По рассказам людей, знавших Кузмина и Юрия Ивановича Юркуна, они встретились по дороге в Киев, где Юркун играл в каком-то оркестре. Мы не можем с полной уверенностью сказать, так ли это было на самом деле, но зато точно известно, что этот совсем молодой человек (он родился 17 сентября 1895 года, и, стало быть, к моменту встречи с Кузминым ему не было еще и восемнадцати лет) на долгие годы стал спутником поэта и его ближайшим другом, несмотря на самые различные перипетии судьбы, время от времени пытавшиеся их разлучить.

В жизни Юркуна довольно много загадочного, о чем мы пока не знаем. Не очень понятно, почему он носил два имени: Юрий и Осип (Иосиф). По одной из существующих версий, «Юрочкой» его стал называть Кузмин, что косвенно подтверждается и дневником: сначала он именуется только по фамилии, потом появляется сходное по созвучию прозвище «Юрка», а потом уже его ласкательный вариант — Юрочка. Не вполне ясно, как он попал в столицу и что в действительности там делал. О. Н. Арбенина постаралась составить что-то вроде конспекта жизни Юркуна до его встречи с Кузминым: «Мать Юры отдала его в какой-то иезуитский пансион <…> Юра убежал из „монастыря“ и перешел на военный строй… Тут у него был <…> какой-то вроде унтера, <…> Юра любил его, но тоже сбежал, и начались его странствования, — одна из „остановок“ после Вильны была — Киев. <…> И когда Юра стал актером с нелепым псевдонимом „Монгандри“? <…> Было ли это мимолетно или более длительно — это его актерское призвание? <…> Как началась его линия поведения, дававшая право считать его анормальным? — я этого не замечала никогда. По его рассказам, он был темпераментный мальчик, и на него одновременно произвели одинаковое впечатление — довольно рано — какие-то отношения с взрослой тетей и знакомым студентом»[441]. Как видим, и здесь больше вопросов, чем ответов.

В записях марта 1913 года Кузмин описывает, как он посещал гостиницу, где Юркун жил в одной комнате с неким Гри-Гри, но о роде их занятий ничего не сказано. Довольно темны намеки Кузмина на то, что у Юркуна в это время был серьезный роман с женой Ауслендера[442]. Ничего не известно о начале творчества Юркуна, хотя в 1914–1917 годах он выпустил отдельными изданиями две довольно большие повести и целый сборник рассказов, а в 1920-е годы продолжал усиленно писать, хотя почти не печатался.

В качестве гипотезы, отталкивающейся от немногих известных нам фактов, предлагаем такую версию: знакомство и начало отношений Кузмина с Юркуном вызвали неудовольствие его друзей, с которыми он был теперь довольно близко связан и от которых отчасти зависел. 20 июня 1913 года в дневнике следует запись: «Сегодня случилось нечто совершенно неожиданное.

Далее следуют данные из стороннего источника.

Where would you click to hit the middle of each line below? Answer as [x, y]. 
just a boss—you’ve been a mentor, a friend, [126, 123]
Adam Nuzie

Я расстался с Юркуном. Все шло как всегда. Мы пришли, когда Жак <Я. Л. Израилевич> уже там был, отобедали; Жак с Евд<окией Аполлоновной Нагродской> поехали кататься и вечер<ом> к Ротиным. Мы пошли в кинемо, где видели Сахорет, и, вернувшись, нашли Каннег<исера>. Юрочка вел себя непозволительно, жаловался на болезни, ругался с юношей, рвал свои рукописи. Потом тот ушел, вернулся Жак, Юрочка удалился. Жак тогда сказал, что все знаком<ые> возмущены, что Юрк<ун> надо мною издевается, мои деньги тратит на девок, известен в полиции, меня не любит, злобен, порочен до мозга костей, меня не ценит и т. п., что не было для меня новостью. Предложил поговорить с ним завтра. Я согласился. Как, — никогда не видать Юрочки, не чувствовать его тела, потому что мои знакомые шокированы, какая глупость! а может быть, и свобода? И за что его мучить?»

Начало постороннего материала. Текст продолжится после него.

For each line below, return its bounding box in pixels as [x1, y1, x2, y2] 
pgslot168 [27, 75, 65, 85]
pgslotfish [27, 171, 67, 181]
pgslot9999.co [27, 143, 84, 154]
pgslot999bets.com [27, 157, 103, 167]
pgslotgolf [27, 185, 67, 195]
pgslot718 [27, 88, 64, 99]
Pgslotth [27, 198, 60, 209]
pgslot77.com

Сделать такого человека своим открытым спутником Кузмин мог, только подняв если не до своего литературного ранга, то, во всяком случае, до ранга популярного беллетриста. Видимо, он сразу осознал необходимость этого и взялся за воспитание из молодого музыканта творческого человека. Юркун постоянно сопровождает его в «Бродячую собаку», дневник фиксирует совместное чтение Платона (как мы помним, излюбленного философа Кузмина), Кузмин пишет предисловие к повести Юркуна «Шведские перчатки» (1914), всячески пропагандирует его прозу, а потом живопись[443]. Судя по воспоминаниям современников Кузмина, с которыми удалось побеседовать одному из авторов, этот план ему вполне удался, и к 1930-м годам Юркун превратился если не в равного самому Кузмину по творческому и интеллектуальному потенциалу человека, то в серьезного и интересного собеседника, с которым приходилось всерьез считаться при любом разговоре.

Но особенно, конечно, для Кузмина было важно то, что Юркун превратился в его постоянного спутника, и неурядицы первых месяцев связи только ближе привязали их друг к другу. Они так и прожили вместе в большой квартире на Спасской — сначала отдельной, потом коммунальной — до самой смерти Кузмина в 1936 году, а потом Юркун хранил его рукописи до собственного ареста 3 февраля 1938 года, когда они были конфискованы НКВД, и лишь отдельные случайные документы остались в распоряжении друзей Кузмина. Характерно, что Юркун проходил по так называемому «писательскому делу», то есть для тайной полиции он был безусловным писателем, и приговор его был жестоким, как у настоящего писателя: он был расстрелян 21 сентября 1938 года[444].

В жизни Кузмина его квартирные перемещения занимали почти такое же значительное место, как и перемены внешности. Поэтому так важно было, что после «Башни» он какое-то время скитался, а потом устроился жить в квартире беллетристки Евдокии Аполлоновны Нагродской (Мойка, 91)[445]. И хотя пребывание его там было недолгим (он переехал туда не ранее середины 1913 года, а уже в октябре 1914-го перебрался с Юркуном по адресу: Спасская, 11), оно запомнилось современникам именно из-за своей необычности.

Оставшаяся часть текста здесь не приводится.